Understanding the phase behavior of the various fluids present in a petroleum reservoir is essential for achieving optimal design and cost-effective operations in a petroleum development. Computer-based modeling techniques have been developed for estimating the properties and/or phase behavior of petroleum fluid in a reservoir of interest. The calculation of phase behavior in a reservoir model can be made in one of the two following ways: 1) using a “black-oil” approach based on simple interpolation of pressure, volume and temperature (PVT) properties as a function of pressure, or 2) using a “compositional” approach based on a thermodynamically-consistent model such as a cubic equation of state (EOS).
The main difference between these two methods is that a black oil simulator does not consider changes in composition of the hydrocarbons as the field is produced, whereas the compositional model fits the PVT properties of oil and gas phases to an equation of state (EOS) as a mixture of components. The compositional simulator then uses the tuned EOS model to dynamically track the movement of both phases and components in field.

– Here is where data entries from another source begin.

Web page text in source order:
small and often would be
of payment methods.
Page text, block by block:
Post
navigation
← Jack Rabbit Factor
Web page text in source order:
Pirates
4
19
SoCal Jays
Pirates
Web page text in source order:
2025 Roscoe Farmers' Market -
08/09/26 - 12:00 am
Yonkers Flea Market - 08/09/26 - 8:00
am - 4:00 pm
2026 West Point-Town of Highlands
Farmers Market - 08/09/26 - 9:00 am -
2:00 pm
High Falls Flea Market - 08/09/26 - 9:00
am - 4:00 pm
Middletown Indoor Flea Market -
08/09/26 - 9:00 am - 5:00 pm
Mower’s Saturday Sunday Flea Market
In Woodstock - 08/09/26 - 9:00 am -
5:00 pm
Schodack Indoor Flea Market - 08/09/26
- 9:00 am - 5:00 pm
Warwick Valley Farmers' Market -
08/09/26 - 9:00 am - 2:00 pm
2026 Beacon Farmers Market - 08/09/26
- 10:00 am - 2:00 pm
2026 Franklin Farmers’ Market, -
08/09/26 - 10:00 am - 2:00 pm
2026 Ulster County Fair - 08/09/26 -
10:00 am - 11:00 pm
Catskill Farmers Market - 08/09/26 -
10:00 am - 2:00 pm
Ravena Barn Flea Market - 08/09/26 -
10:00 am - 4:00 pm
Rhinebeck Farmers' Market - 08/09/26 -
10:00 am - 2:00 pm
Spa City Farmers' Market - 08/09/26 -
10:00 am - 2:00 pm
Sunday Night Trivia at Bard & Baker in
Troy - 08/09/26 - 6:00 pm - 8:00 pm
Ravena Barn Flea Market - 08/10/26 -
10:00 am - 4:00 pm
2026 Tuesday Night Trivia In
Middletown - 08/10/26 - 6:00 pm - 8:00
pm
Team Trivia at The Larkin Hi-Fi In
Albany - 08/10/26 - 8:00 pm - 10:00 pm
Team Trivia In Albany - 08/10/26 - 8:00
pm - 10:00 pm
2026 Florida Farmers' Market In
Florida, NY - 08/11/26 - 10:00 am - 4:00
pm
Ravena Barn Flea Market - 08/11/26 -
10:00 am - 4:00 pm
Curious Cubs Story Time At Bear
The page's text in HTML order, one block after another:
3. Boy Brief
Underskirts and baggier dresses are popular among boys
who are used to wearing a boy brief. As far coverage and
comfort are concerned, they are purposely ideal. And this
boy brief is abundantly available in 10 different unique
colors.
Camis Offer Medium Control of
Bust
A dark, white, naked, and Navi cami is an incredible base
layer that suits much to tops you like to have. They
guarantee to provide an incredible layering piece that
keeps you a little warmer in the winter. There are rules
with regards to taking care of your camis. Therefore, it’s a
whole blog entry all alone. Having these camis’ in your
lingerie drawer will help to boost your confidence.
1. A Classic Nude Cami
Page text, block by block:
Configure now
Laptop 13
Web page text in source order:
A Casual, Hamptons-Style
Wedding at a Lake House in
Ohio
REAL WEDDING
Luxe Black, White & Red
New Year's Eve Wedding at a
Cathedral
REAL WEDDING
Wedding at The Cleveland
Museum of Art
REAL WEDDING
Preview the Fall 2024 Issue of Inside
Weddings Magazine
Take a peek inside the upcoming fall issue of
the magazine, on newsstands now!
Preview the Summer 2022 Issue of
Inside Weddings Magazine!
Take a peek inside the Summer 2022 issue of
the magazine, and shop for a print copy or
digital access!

Thus, depletion of e.g. gas-condensate reservoirs and volatile-oil reservoirs can be accounted for in the compositional model.

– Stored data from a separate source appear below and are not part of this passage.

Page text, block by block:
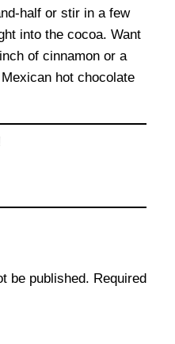
half or stir in a few
into the cocoa. Want
of cinnamon or a
hot chocolate
be published. Required

Phase behavior of a fluid with known composition consists of defining the number of phases, phase amounts, phase compositions, phase properties (molecular weight, density, and viscosity), and the interfacial tension (IFT) between phases. In addition to defining the phase behavior of a fluid at a specific reservoir pressure, knowing the derivatives of all phase properties with respect to pressure, temperature and composition is important in reservoir simulation. Thus, compositional modeling is much more complex and difficult than the more simplified black oil techniques.
Typically, compositional modeling of phase behaviors employs an equation of state (EOS) model that represents the phase behavior of the petroleum fluid in the reservoir. Once the EOS model is defined, it can be used to compute a wide array of properties of the petroleum fluid of the reservoir, such as gas-oil ratio (GOR) or condensate-gas ratio (CGR) (one is the inverse of the other), density of each phase, volumetric factors and compressibility, and saturation pressure (bubble or dew point). Transport properties, such as viscosity, can also be obtained using the EOS model and standard viscosity correlations, such as Lohrenz-Bray-Clark (LBC) correlations. Furthermore, the EOS model can be extended with other reservoir evaluation techniques for compositional simulation of flow and production behavior of the petroleum fluid of the reservoir, as is well known in the art.

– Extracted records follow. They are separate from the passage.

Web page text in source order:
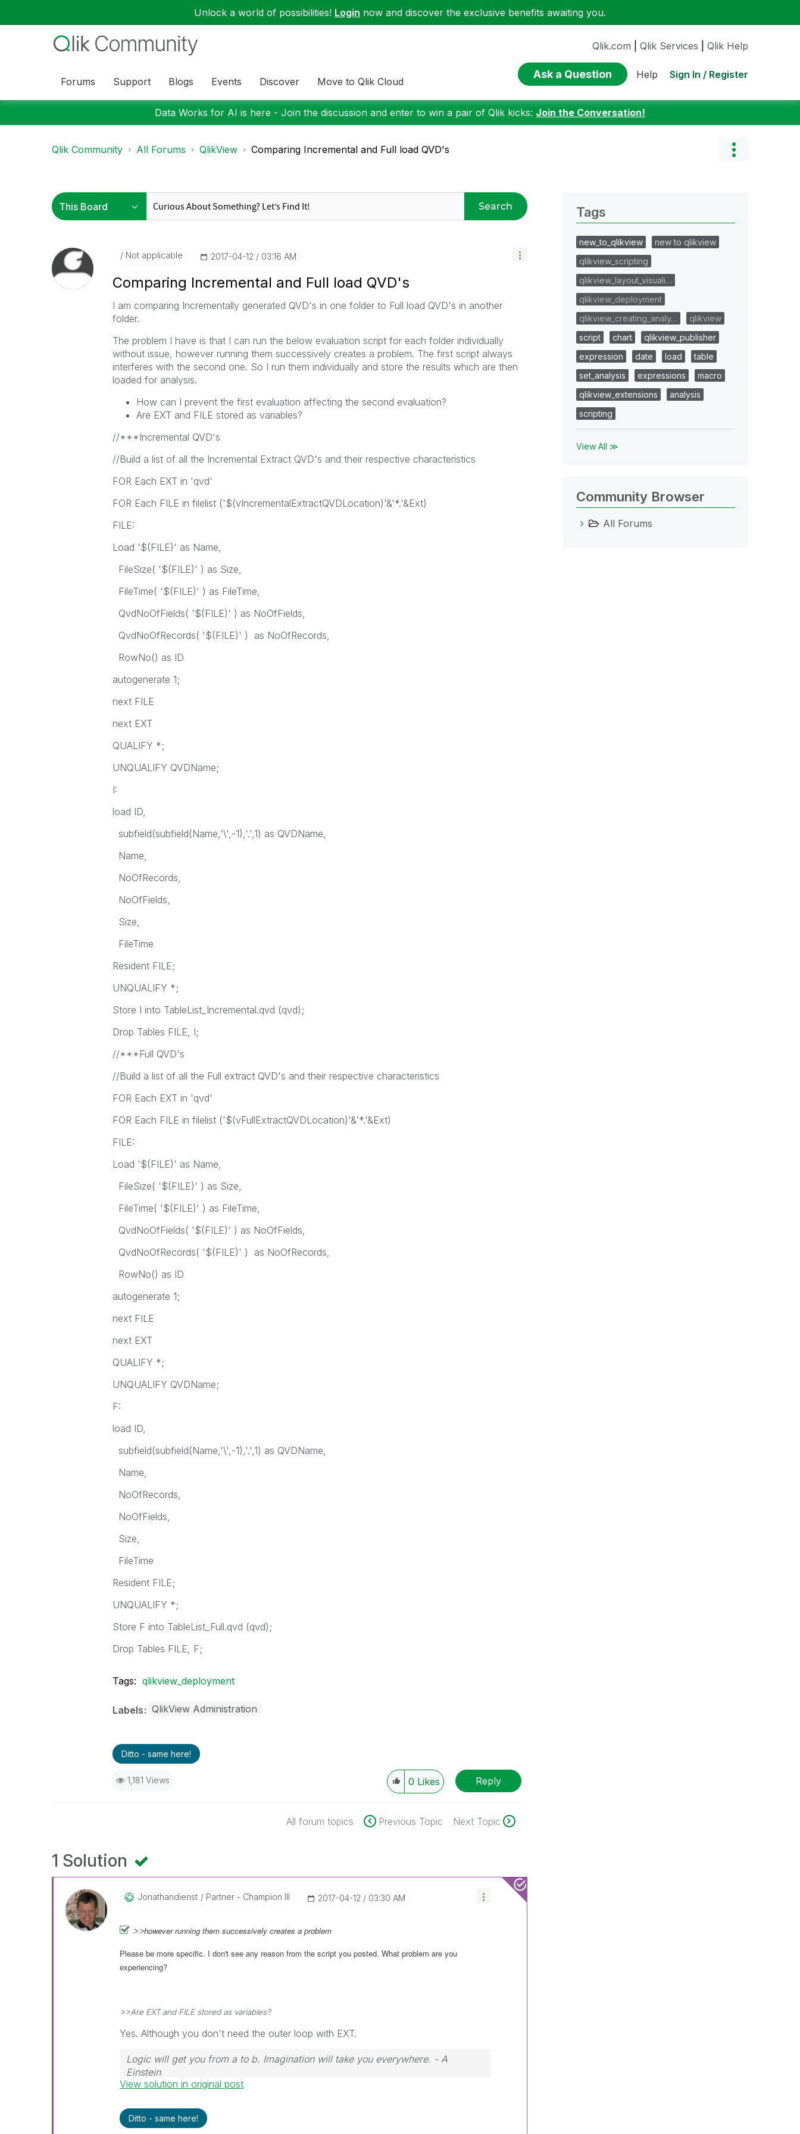
Unlock a world of possibilities! Login now and discover the exclusive benefits awaiting you.
Forums Support Blogs Events Discover Move to Qlik Cloud
Qlik.com Qlik Services Qlik Help
Ask a Question Help Sign In / Register
Data Works for AI is here - Join the discussion and enter to win a pair of Qlik kicks: Join the Conversation!
Qlik Community All Forums QlikView Comparing Incremental and Full load QVD's
Search
Not applicable ‎2017-04-12 03:16 AM
Comparing Incremental and Full load QVD's
I am comparing Incrementally generated QVD's in one folder to Full load QVD's in another
folder.
The problem I have is that I can run the below evaluation script for each folder individually
without issue, however running them successively creates a problem. The first script always
interferes with the second one. So I run them individually and store the results which are then
loaded for analysis.
How can I prevent the first evaluation affecting the second evaluation?
Are EXT and FILE stored as variables?
//***Incremental QVD's
//Build a list of all the Incremental Extract QVD's and their respective characteristics
FOR Each EXT in 'qvd'
FOR Each FILE in filelist ('$(vIncrementalExtractQVDLocation)'&'*.'&Ext)
FILE:
Load '$(FILE)' as Name,
FileSize( '$(FILE)' ) as Size,
FileTime( '$(FILE)' ) as FileTime,
QvdNoOfFields( '$(FILE)' ) as NoOfFields,
QvdNoOfRecords( '$(FILE)' ) as NoOfRecords,
RowNo() as ID
autogenerate 1;
next FILE
next EXT
QUALIFY *;
UNQUALIFY QVDName;
I:
load ID,
subfield(subfield(Name,'\',-1),'.',1) as QVDName,
Name,
NoOfRecords,
NoOfFields,
Size,
FileTime
Resident FILE;
UNQUALIFY *;
Store I into TableList_Incremental.qvd (qvd);
Drop Tables FILE, I;
//***Full QVD's
//Build a list of all the Full extract QVD's and their respective characteristics
FOR Each EXT in 'qvd'
FOR Each FILE in filelist ('$(vFullExtractQVDLocation)'&'*.'&Ext)
FILE:
Load '$(FILE)' as Name,
FileSize( '$(FILE)' ) as Size,
FileTime( '$(FILE)' ) as FileTime,
QvdNoOfFields( '$(FILE)' ) as NoOfFields,
QvdNoOfRecords( '$(FILE)' ) as NoOfRecords,
RowNo() as ID
autogenerate 1;
next FILE
next EXT
QUALIFY *;
UNQUALIFY QVDName;
F:
load ID,
subfield(subfield(Name,'\',-1),'.',1) as QVDName,
Name,
NoOfRecords,
NoOfFields,
Size,
FileTime
Resident FILE;
UNQUALIFY *;
Store F into TableList_Full.qvd (qvd);
Drop Tables FILE, F;
Tags: qlikview_deployment
Labels QlikView Administration
Ditto - same here!
1,181 Views 0 Likes Reply
All forum topics Previous Topic Next Topic
1 Solution
Jonathandienst Partner - Champion III ‎2017-04-12 03:30 AM
>>however running them successively creates a problem
Please be more specific. I don't see any reason from the script you posted. What problem are you
experiencing?
>>Are EXT and FILE stored as variables?
Yes. Although you don't need the outer loop with EXT.
Logic will get you from a to b. Imagination will take you everywhere. - A
Einstein
View solution in original post
Ditto - same here!
Tags
new_to_qlikview
new to qlikview
qlikview_scripting
qlikview_layout_visuali…
qlikview_deployment
qlikview_creating_analy…
qlikview
script
chart
qlikview_publisher
expression
date load
table
set_analysis
expressions
macro
qlikview_extensions
analysis
scripting
View All ≫
Community Browser
All Forums

For example, compositional simulations can be helpful in studying (1) depletion of a volatile oil or gas condensate reservoir where phase compositions and properties vary significantly with pressure below bubble or dew point pressures, (2) injection of non-equilibrium gas (dry or enriched) into a black oil reservoir to mobilize oil by vaporization into a more mobile gas phase or by condensation through an outright (single-contact) or dynamic (multiple-contact) irascibility, and (3) injection of CO2 into an oil reservoir to mobilize oil by miscible displacement and by oil viscosity reduction and oil swelling.
In the recent years, exploration, drilling and production activities have ramped up significantly in unconventional resource plays such as Eagle Ford, Bakken, Permian, Barnett, and others around the world. In the past, fluid homogeneity in a hydrocarbon reservoir has been assumed. There is now a growing awareness that fluids are often heterogeneous or compartmentalized in the reservoir, but still very little detailed understanding of the variation in petroleum fluid quality both vertically and laterally in a play. As relatively unexplored resource plays are being developed, the capability of understanding and predicting petroleum fluid variation and phase behavior would be extremely useful in resource mapping and planning development strategies.
However, the complexities arising from petroleum fluid heterogeneity along the several thousands of feet lateral wellbore in unconventional shale reservoirs adds additional uncertainties to the compositional model. Thus, there exists a need for improved modeling abilities for full reservoir petroleum fluid phase behavior properties and predictions for large shale reservoirs. Ideally, this method can utilize data collected during drilling to dynamically monitor the system.